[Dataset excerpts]
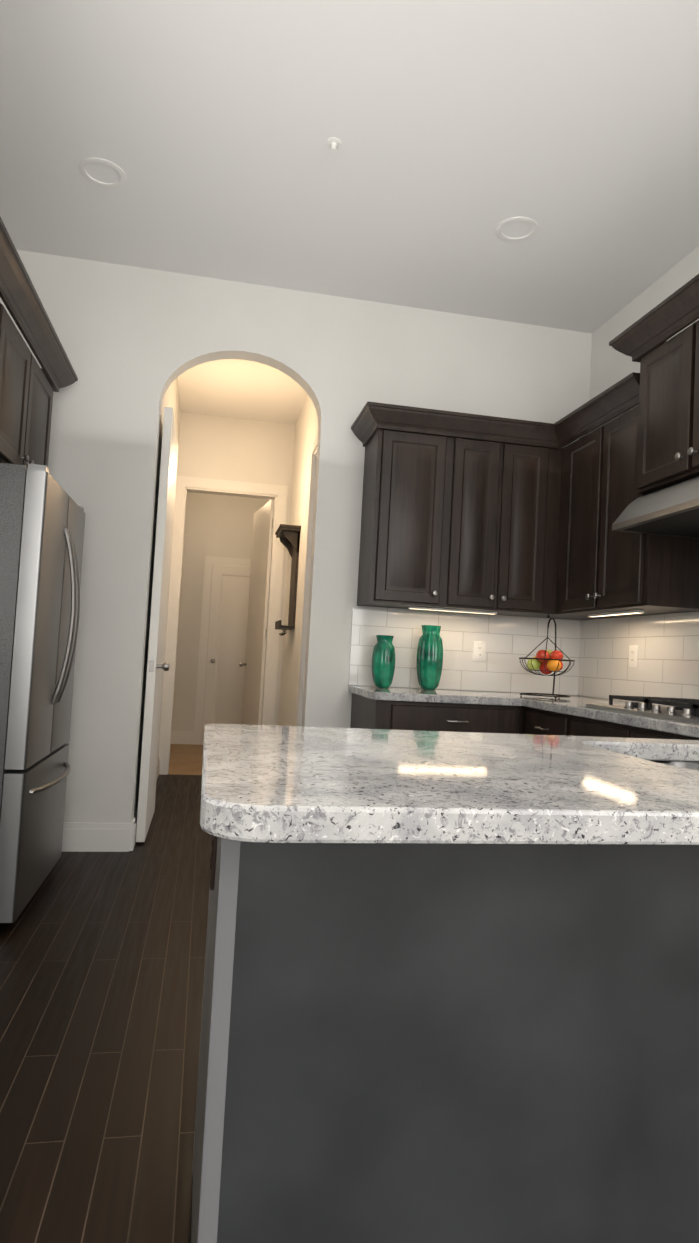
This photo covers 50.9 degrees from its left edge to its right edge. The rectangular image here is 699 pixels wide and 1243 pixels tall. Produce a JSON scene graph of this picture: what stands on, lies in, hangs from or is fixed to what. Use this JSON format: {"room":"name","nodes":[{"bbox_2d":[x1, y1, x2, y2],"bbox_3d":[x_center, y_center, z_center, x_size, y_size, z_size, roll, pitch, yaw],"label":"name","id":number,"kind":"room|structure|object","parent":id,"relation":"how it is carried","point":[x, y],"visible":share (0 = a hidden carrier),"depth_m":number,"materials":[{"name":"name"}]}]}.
{"room":"kitchen","nodes":[
{"label":"kitchen","id":0,"kind":"room"},
{"bbox_2d":[0,774,211,1242],"bbox_3d":[-0.188,1.188,1.880,6.287,0.050,9.100,4,-3,-11],"label":"floor","id":1,"kind":"structure","parent":0,"point":[102,962],"depth_m":2.01,"materials":[{"name":"brown wood"}]},
{"bbox_2d":[0,303,52,467],"bbox_3d":[-1.710,-0.035,3.101,0.605,2.345,0.979,4,-3,-11],"label":"tall cabinet","id":2,"kind":"object","parent":1,"relation":"on","point":[26,395],"visible":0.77,"depth_m":3.08,"materials":[{"name":"brown wood"}]},
{"bbox_2d":[0,217,77,391],"bbox_3d":[-1.519,-1.236,2.635,0.660,0.161,2.231,4,-3,-11],"label":"crown molding","id":3,"kind":"structure","parent":2,"relation":"attached to","point":[20,298],"depth_m":2.96,"materials":[{"name":"brown wood"}]},
{"bbox_2d":[0,463,84,922],"bbox_3d":[-1.596,0.274,3.100,0.811,1.740,0.890,4,-3,-11],"label":"refrigerator","id":4,"kind":"object","parent":1,"relation":"on","point":[42,519],"visible":1,"depth_m":2.77,"materials":[{"name":"silver metal"}]},
{"bbox_2d":[191,837,638,1242],"bbox_3d":[0.042,0.708,1.331,0.597,0.880,0.602,4,-3,-11],"label":"base cabinet","id":5,"kind":"object","parent":1,"relation":"on","point":[449,1043],"depth_m":1.04,"materials":[{"name":"grey wood"}]},
{"bbox_2d":[210,835,216,889],"bbox_3d":[-0.237,0.394,1.279,0.008,0.120,0.075,4,-3,-11],"label":"outlet","id":6,"kind":"object","parent":5,"relation":"attached to","point":[213,855],"visible":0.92,"depth_m":1.24,"materials":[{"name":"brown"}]},
{"bbox_2d":[200,745,698,844],"bbox_3d":[0.534,0.259,1.066,1.470,0.039,0.360,4,-3,-11],"label":"countertop","id":7,"kind":"structure","parent":5,"relation":"on","point":[277,784],"depth_m":0.87,"materials":[{"name":"stone"}]},
{"bbox_2d":[649,760,698,769],"bbox_3d":[0.864,0.419,1.490,0.750,0.200,0.470,4,-3,-11],"label":"sink","id":8,"kind":"object","parent":7,"relation":"in","point":[688,765],"visible":0.02,"depth_m":1.69,"materials":[{"name":"silver metal"}]},
{"bbox_2d":[203,724,698,756],"bbox_3d":[0.156,0.253,1.360,0.840,0.039,0.360,4,-3,-11],"label":"countertop","id":9,"kind":"structure","parent":5,"relation":"on","point":[214,734],"depth_m":1.49,"materials":[{"name":"stone"}]},
{"bbox_2d":[628,729,698,752],"bbox_3d":[0.418,0.282,1.664,1.470,0.039,0.140,4,-3,-11],"label":"countertop","id":10,"kind":"structure","parent":5,"relation":"on","point":[689,746],"depth_m":1.74,"materials":[{"name":"stone"}]},
{"bbox_2d":[350,693,525,733],"bbox_3d":[0.428,0.849,3.848,0.764,0.880,0.661,4,-3,-11],"label":"base cabinet","id":11,"kind":"object","parent":1,"relation":"on","point":[367,713],"visible":0.21,"depth_m":3.58,"materials":[{"name":"black wood"}]},
{"bbox_2d":[348,685,507,705],"bbox_3d":[0.392,0.386,3.865,0.687,0.039,0.648,4,-3,-11],"label":"countertop","id":12,"kind":"structure","parent":11,"relation":"on","point":[371,692],"depth_m":3.59,"materials":[{"name":"stone"}]},
{"bbox_2d":[372,635,394,687],"bbox_3d":[0.188,0.218,4.008,0.130,0.285,0.130,4,-3,-11],"label":"vase","id":13,"kind":"object","parent":12,"relation":"on","point":[383,662],"visible":1,"depth_m":3.96,"materials":[{"name":"ceramic"}]},
{"bbox_2d":[416,625,442,689],"bbox_3d":[0.447,0.200,4.074,0.147,0.355,0.147,4,-3,-11],"label":"vase","id":14,"kind":"object","parent":12,"relation":"on","point":[429,661],"visible":1,"depth_m":4.02,"materials":[{"name":"ceramic"}]},
{"bbox_2d":[525,707,564,734],"bbox_3d":[1.194,0.870,3.441,0.629,0.880,0.429,4,-3,-11],"label":"base cabinet","id":15,"kind":"object","parent":1,"relation":"on","point":[540,722],"depth_m":3.43,"materials":[{"name":"black wood"}]},
{"bbox_2d":[561,714,698,739],"bbox_3d":[1.324,0.844,2.769,0.629,0.880,0.940,4,-3,-11],"label":"base cabinet","id":16,"kind":"object","parent":1,"relation":"on","point":[573,725],"depth_m":2.90,"materials":[{"name":"black wood"}]},
{"bbox_2d":[496,692,698,732],"bbox_3d":[1.331,0.380,2.704,0.720,0.039,3.282,4,-3,-11],"label":"countertop","id":17,"kind":"structure","parent":16,"relation":"on","point":[573,705],"depth_m":3.06,"materials":[{"name":"stone"}]},
{"bbox_2d":[519,614,574,698],"bbox_3d":[1.047,0.179,3.899,0.288,0.444,0.288,4,-3,-11],"label":"fruit basket stand","id":18,"kind":"object","parent":17,"relation":"on","point":[554,659],"visible":1,"depth_m":3.86,"materials":[{"name":"black metal"}]},
{"bbox_2d":[585,695,698,722],"bbox_3d":[1.356,0.338,2.786,0.520,0.054,0.910,4,-3,-11],"label":"gas cooktop","id":19,"kind":"object","parent":17,"relation":"in","point":[686,709],"visible":1,"depth_m":2.83,"materials":[{"name":"silver metal"}]},
{"bbox_2d":[623,845,698,1242],"bbox_3d":[0.556,0.739,1.429,0.450,0.880,0.602,4,-3,-11],"label":"base cabinet","id":20,"kind":"object","parent":1,"relation":"on","point":[663,1099],"depth_m":1.11,"materials":[{"name":"grey wood"}]},
{"bbox_2d":[134,378,180,808],"bbox_3d":[-1.400,-0.308,5.231,0.120,3.126,2.416,4,-3,-11],"label":"wall","id":21,"kind":"structure","parent":0,"point":[171,398],"depth_m":4.41,"materials":[{"name":"paint"}]},
{"bbox_2d":[136,407,177,841],"bbox_3d":[-1.117,0.018,4.454,0.116,2.408,0.792,4,-3,-11],"label":"hall door","id":22,"kind":"structure","parent":21,"relation":"in","point":[157,666],"depth_m":4.11,"materials":[{"name":"white wood"}]},
{"bbox_2d":[168,744,202,774],"bbox_3d":[-1.267,1.398,7.473,6.287,0.050,2.300,4,-3,-11],"label":"floor","id":23,"kind":"structure","parent":0,"point":[186,759],"depth_m":7.13,"materials":[{"name":"brown wood"}]},
{"bbox_2d":[172,492,269,730],"bbox_3d":[-1.417,-0.154,8.481,3.120,3.126,0.120,4,-3,-11],"label":"wall","id":24,"kind":"structure","parent":0,"point":[218,525],"depth_m":8.36,"materials":[{"name":"paint"}]},
{"bbox_2d":[201,564,250,743],"bbox_3d":[-1.233,0.386,8.382,0.770,2.040,0.100,4,-3,-11],"label":"door","id":25,"kind":"structure","parent":24,"relation":"in","point":[226,646],"depth_m":8.38,"materials":[{"name":"white wood"}]},
{"bbox_2d":[177,412,294,725],"bbox_3d":[-1.068,-0.232,6.462,1.000,3.126,0.120,4,-3,-11],"label":"wall","id":26,"kind":"structure","parent":0,"point":[233,449],"depth_m":6.47,"materials":[{"name":"paint"}]},
{"bbox_2d":[158,476,287,774],"bbox_3d":[-1.107,0.049,6.437,0.980,2.560,0.142,4,-3,-11],"label":"door frame","id":27,"kind":"structure","parent":26,"relation":"attached to","point":[278,494],"depth_m":6.44,"materials":[{"name":"white wood"}]},
{"bbox_2d":[239,500,273,724],"bbox_3d":[-0.903,0.129,6.940,0.213,2.450,0.787,4,-3,-11],"label":"door","id":28,"kind":"structure","parent":26,"relation":"in","point":[254,663],"depth_m":6.87,"materials":[{"name":"white wood"}]},
{"bbox_2d":[0,249,591,822],"bbox_3d":[-0.372,-0.306,4.137,3.827,3.126,0.120,4,-3,-11],"label":"wall","id":29,"kind":"structure","parent":0,"point":[136,341],"depth_m":4.04,"materials":[{"name":"paint"}]},
{"bbox_2d":[62,731,202,851],"bbox_3d":[-1.149,1.243,6.135,2.700,0.145,4.482,4,-3,-11],"label":"baseboard","id":30,"kind":"structure","parent":29,"relation":"attached to","point":[97,837],"depth_m":3.83,"materials":[{"name":"white"}]},
{"bbox_2d":[357,429,452,610],"bbox_3d":[0.292,-0.543,4.033,0.396,0.920,0.349,4,-3,-11],"label":"upper cabinet","id":31,"kind":"object","parent":29,"relation":"attached to","point":[407,497],"depth_m":3.87,"materials":[{"name":"brown wood"}]},
{"bbox_2d":[351,415,375,446],"bbox_3d":[0.081,-1.058,4.015,0.086,0.106,0.342,4,-3,-11],"label":"crown molding","id":32,"kind":"structure","parent":31,"relation":"attached to","point":[364,437],"depth_m":4.09,"materials":[{"name":"brown wood"}]},
{"bbox_2d":[349,605,579,695],"bbox_3d":[0.691,0.175,4.256,1.395,0.447,0.008,4,-3,-11],"label":"backsplash","id":33,"kind":"structure","parent":29,"relation":"attached to","point":[509,640],"depth_m":4.25,"materials":[{"name":"tile"}]},
{"bbox_2d":[473,641,485,661],"bbox_3d":[0.754,0.174,4.260,0.075,0.115,0.008,4,-3,-11],"label":"outlet","id":34,"kind":"object","parent":33,"relation":"attached to","point":[479,651],"visible":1,"depth_m":4.26,"materials":[{"name":"white plastic"}]},
{"bbox_2d":[437,437,552,616],"bbox_3d":[0.761,-0.514,4.122,0.560,0.920,0.349,4,-3,-11],"label":"upper cabinet","id":35,"kind":"object","parent":29,"relation":"attached to","point":[456,524],"depth_m":3.96,"materials":[{"name":"brown wood"}]},
{"bbox_2d":[537,448,605,619],"bbox_3d":[1.239,-0.484,4.213,0.416,0.920,0.349,4,-3,-11],"label":"upper cabinet","id":36,"kind":"object","parent":29,"relation":"attached to","point":[554,498],"depth_m":4.04,"materials":[{"name":"brown wood"}]},
{"bbox_2d":[359,401,561,448],"bbox_3d":[0.625,-1.035,3.894,1.110,0.106,0.086,4,-3,-11],"label":"crown molding","id":37,"kind":"structure","parent":36,"relation":"attached to","point":[374,416],"depth_m":3.88,"materials":[{"name":"brown wood"}]},
{"bbox_2d":[278,394,317,725],"bbox_3d":[-0.302,-0.240,5.440,0.120,3.126,2.416,4,-3,-11],"label":"wall","id":38,"kind":"structure","parent":0,"point":[306,427],"depth_m":5.75,"materials":[{"name":"paint"}]},
{"bbox_2d":[275,524,300,635],"bbox_3d":[-0.512,-0.309,5.808,0.160,0.844,0.440,4,-3,-11],"label":"wall shelf","id":39,"kind":"object","parent":38,"relation":"attached to","point":[288,536],"visible":1,"depth_m":5.67,"materials":[{"name":"brown wood"}]},
{"bbox_2d":[295,432,317,725],"bbox_3d":[-0.180,0.014,4.677,0.142,2.560,0.960,4,-3,-11],"label":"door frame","id":40,"kind":"structure","parent":38,"relation":"attached to","point":[313,455],"depth_m":5.06,"materials":[{"name":"white wood"}]},
{"bbox_2d":[0,0,698,423],"bbox_3d":[-0.236,-1.963,3.161,6.287,0.100,11.400,4,-3,-11],"label":"ceiling","id":41,"kind":"structure","parent":0,"point":[460,130],"depth_m":2.97,"materials":[{"name":"white paint"}]},
{"bbox_2d":[79,158,125,187],"bbox_3d":[-1.074,-1.966,3.204,0.195,0.037,0.195,4,-3,-11],"label":"recessed light","id":42,"kind":"object","parent":41,"relation":"in","point":[84,163],"visible":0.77,"depth_m":3.19,"materials":[{"name":"white"}]},
{"bbox_2d":[326,137,340,153],"bbox_3d":[-0.064,-1.897,2.937,0.060,0.035,0.060,4,-3,-11],"label":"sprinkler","id":43,"kind":"object","parent":41,"relation":"attached to","point":[333,143],"visible":1,"depth_m":2.93,"materials":[{"name":"white"}]},
{"bbox_2d":[496,217,537,241],"bbox_3d":[0.788,-1.855,3.457,0.195,0.037,0.195,4,-3,-11],"label":"recessed light","id":44,"kind":"object","parent":41,"relation":"in","point":[531,222],"visible":0.6,"depth_m":3.45,"materials":[{"name":"white"}]},
{"bbox_2d":[584,246,698,706],"bbox_3d":[2.118,-0.309,1.313,0.240,3.126,6.604,4,-3,-11],"label":"wall","id":45,"kind":"structure","parent":0,"point":[610,366],"depth_m":4.11,"materials":[{"name":"paint"}]},
{"bbox_2d":[556,405,698,617],"bbox_3d":[1.367,-0.499,3.646,0.380,0.932,0.852,4,-3,-11],"label":"upper cabinet","id":46,"kind":"object","parent":45,"relation":"attached to","point":[604,570],"visible":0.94,"depth_m":3.49,"materials":[{"name":"brown wood"}]},
{"bbox_2d":[551,372,639,447],"bbox_3d":[1.208,-1.019,3.568,0.086,0.106,0.720,4,-3,-11],"label":"crown molding","id":47,"kind":"structure","parent":46,"relation":"attached to","point":[617,399],"depth_m":3.56,"materials":[{"name":"brown wood"}]},
{"bbox_2d":[578,611,698,706],"bbox_3d":[1.668,0.007,2.896,0.008,0.756,3.043,4,-3,-11],"label":"backsplash","id":48,"kind":"structure","parent":45,"relation":"attached to","point":[668,655],"depth_m":3.74,"materials":[{"name":"tile"}]},
{"bbox_2d":[629,645,637,667],"bbox_3d":[1.472,0.181,3.818,0.008,0.115,0.075,4,-3,-11],"label":"outlet","id":49,"kind":"object","parent":48,"relation":"attached to","point":[633,655],"visible":1,"depth_m":3.81,"materials":[{"name":"white plastic"}]},
{"bbox_2d":[636,320,698,494],"bbox_3d":[1.503,-0.856,2.859,0.450,0.600,0.768,4,-3,-11],"label":"upper cabinet","id":50,"kind":"object","parent":45,"relation":"attached to","point":[668,440],"visible":1,"depth_m":2.96,"materials":[{"name":"brown wood"}]},
{"bbox_2d":[609,274,698,361],"bbox_3d":[1.494,-1.198,2.870,0.505,0.106,0.942,4,-3,-11],"label":"crown molding","id":51,"kind":"structure","parent":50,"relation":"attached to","point":[670,316],"depth_m":2.96,"materials":[{"name":"brown wood"}]},
{"bbox_2d":[612,476,698,538],"bbox_3d":[1.453,-0.472,2.835,0.510,0.169,0.762,4,-3,-11],"label":"range hood","id":52,"kind":"object","parent":50,"relation":"attached to","point":[672,510],"visible":1,"depth_m":2.93,"materials":[{"name":"silver metal"}]}
]}

Aim of the task:
In the records, which lines use the word "recessed"? Report them.

Finished exercise:
{"bbox_2d":[79,158,125,187],"bbox_3d":[-1.074,-1.966,3.204,0.195,0.037,0.195,4,-3,-11],"label":"recessed light","id":42,"kind":"object","parent":41,"relation":"in","point":[84,163],"visible":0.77,"depth_m":3.19,"materials":[{"name":"white"}]},
{"bbox_2d":[496,217,537,241],"bbox_3d":[0.788,-1.855,3.457,0.195,0.037,0.195,4,-3,-11],"label":"recessed light","id":44,"kind":"object","parent":41,"relation":"in","point":[531,222],"visible":0.6,"depth_m":3.45,"materials":[{"name":"white"}]},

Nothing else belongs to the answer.